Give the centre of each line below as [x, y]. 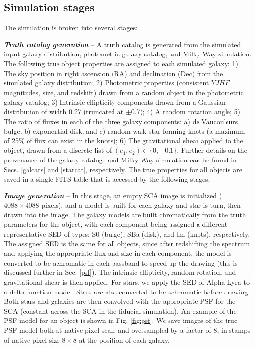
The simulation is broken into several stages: [71, 28]
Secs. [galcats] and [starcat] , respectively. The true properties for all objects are [123, 169]
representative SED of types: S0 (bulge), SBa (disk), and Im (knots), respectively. [127, 234]
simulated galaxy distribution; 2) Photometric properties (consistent [107, 83]
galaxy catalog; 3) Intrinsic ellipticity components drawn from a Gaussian [115, 102]
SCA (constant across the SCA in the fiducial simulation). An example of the [120, 310]
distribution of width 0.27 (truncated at [64, 111]
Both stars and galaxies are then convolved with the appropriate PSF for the [120, 301]

Activity:
Write out, word for word, the lines from the start of the data through the one holding "simulated galaxy distribution;". Omit pictures.

Task solution:
Give the centre of each line below as [x, y]. 
The simulation is broken into several stages: [71, 28]
Secs. [galcats] and [starcat] , respectively. The true properties for all objects are [123, 169]
representative SED of types: S0 (bulge), SBa (disk), and Im (knots), respectively. [127, 234]
simulated galaxy distribution; 2) Photometric properties (consistent [107, 83]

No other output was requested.